• Exercise
Your reply should consist solely of the lines from the one containing "Exercise Five (5, 441, 135, 469)" through the end of the data, restated word for word.

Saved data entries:
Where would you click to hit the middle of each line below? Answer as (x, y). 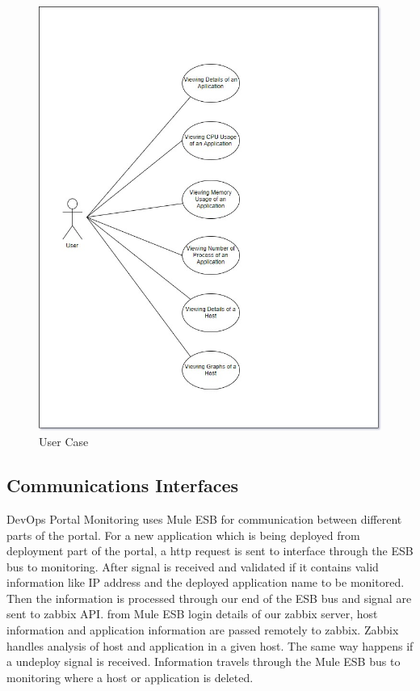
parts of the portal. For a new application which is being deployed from (183, 535)
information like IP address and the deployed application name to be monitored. (206, 582)
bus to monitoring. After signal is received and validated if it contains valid (193, 566)
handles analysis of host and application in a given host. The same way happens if (210, 645)
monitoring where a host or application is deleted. (130, 677)
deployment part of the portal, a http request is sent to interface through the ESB (210, 551)
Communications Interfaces (123, 485)
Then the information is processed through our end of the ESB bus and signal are (209, 598)
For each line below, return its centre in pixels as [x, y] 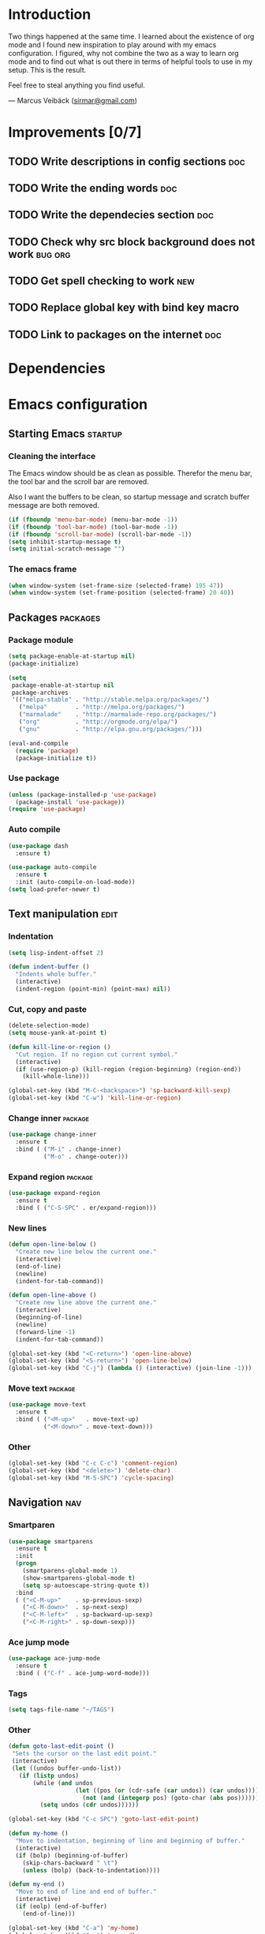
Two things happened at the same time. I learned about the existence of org [131, 36]
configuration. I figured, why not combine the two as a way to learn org [123, 53]
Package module [41, 640]
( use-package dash [38, 846]
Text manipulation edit [63, 914]
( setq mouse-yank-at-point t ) [58, 1033]
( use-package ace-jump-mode [54, 1659]
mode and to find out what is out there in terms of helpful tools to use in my [131, 62]
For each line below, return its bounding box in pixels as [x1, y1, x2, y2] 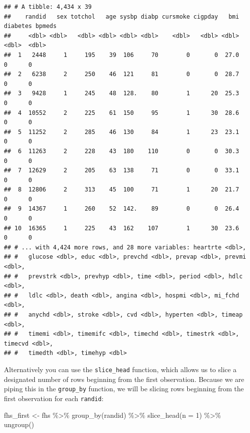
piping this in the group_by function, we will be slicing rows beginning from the [4, 383, 244, 394]
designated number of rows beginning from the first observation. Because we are [4, 374, 245, 384]
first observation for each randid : [4, 393, 104, 403]
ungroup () [4, 419, 34, 430]
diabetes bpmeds [4, 23, 57, 30]
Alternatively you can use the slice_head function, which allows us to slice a [4, 364, 237, 374]
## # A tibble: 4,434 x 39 [4, 3, 92, 10]
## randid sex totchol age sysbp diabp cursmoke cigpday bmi [4, 13, 239, 20]
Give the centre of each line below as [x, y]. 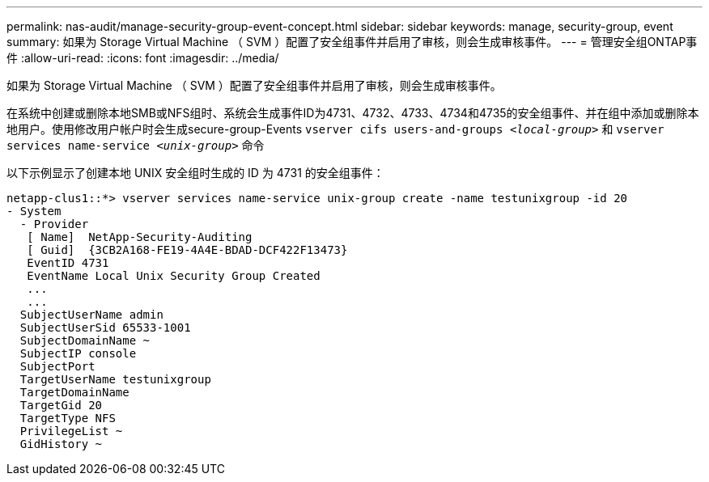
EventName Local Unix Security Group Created [174, 276]
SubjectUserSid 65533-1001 [105, 328]
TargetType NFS [68, 418]
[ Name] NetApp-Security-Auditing [140, 237]
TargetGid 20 [61, 405]
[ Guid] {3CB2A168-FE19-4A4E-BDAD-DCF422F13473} [187, 250]
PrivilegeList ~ [71, 431]
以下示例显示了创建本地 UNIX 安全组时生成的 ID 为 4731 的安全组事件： [195, 173]
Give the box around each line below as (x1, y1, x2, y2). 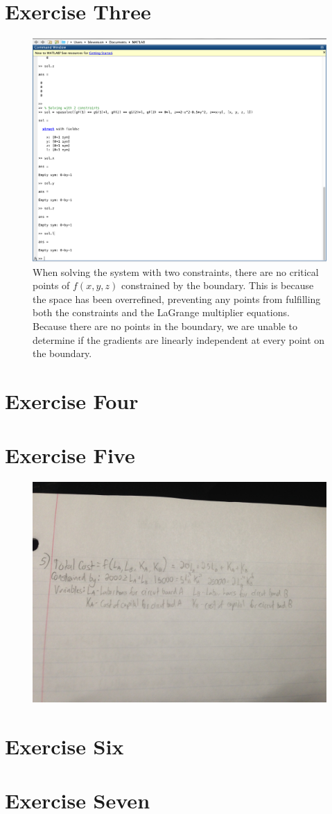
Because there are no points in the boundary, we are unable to (33, 318, 298, 333)
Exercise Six (5, 732, 124, 761)
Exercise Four (5, 386, 139, 415)
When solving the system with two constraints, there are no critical (33, 264, 319, 279)
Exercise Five (5, 441, 135, 469)
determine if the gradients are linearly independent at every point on (33, 332, 325, 347)
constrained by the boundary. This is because (121, 278, 314, 293)
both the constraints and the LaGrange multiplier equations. (33, 305, 290, 320)

• The completed task
Exercise Five (5, 441, 135, 469)
determine if the gradients are linearly independent at every point on (33, 332, 325, 347)
constrained by the boundary. This is because (121, 278, 314, 293)
both the constraints and the LaGrange multiplier equations. (33, 305, 290, 320)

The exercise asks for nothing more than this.